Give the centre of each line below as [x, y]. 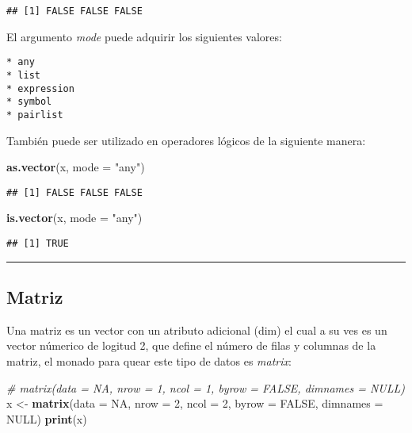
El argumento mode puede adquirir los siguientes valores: [144, 36]
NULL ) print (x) [47, 418]
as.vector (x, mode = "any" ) [76, 167]
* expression [40, 88]
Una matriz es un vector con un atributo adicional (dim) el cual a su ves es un [197, 330]
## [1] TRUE [38, 243]
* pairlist [35, 115]
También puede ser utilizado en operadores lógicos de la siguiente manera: [186, 140]

> _WORK INSTRUCTION_
The answer must be every line from the records above that contains the word "vector", copied in full.

> _RESULT OF THIS TASK_
as.vector (x, mode = "any" ) [76, 167]
Una matriz es un vector con un atributo adicional (dim) el cual a su ves es un [197, 330]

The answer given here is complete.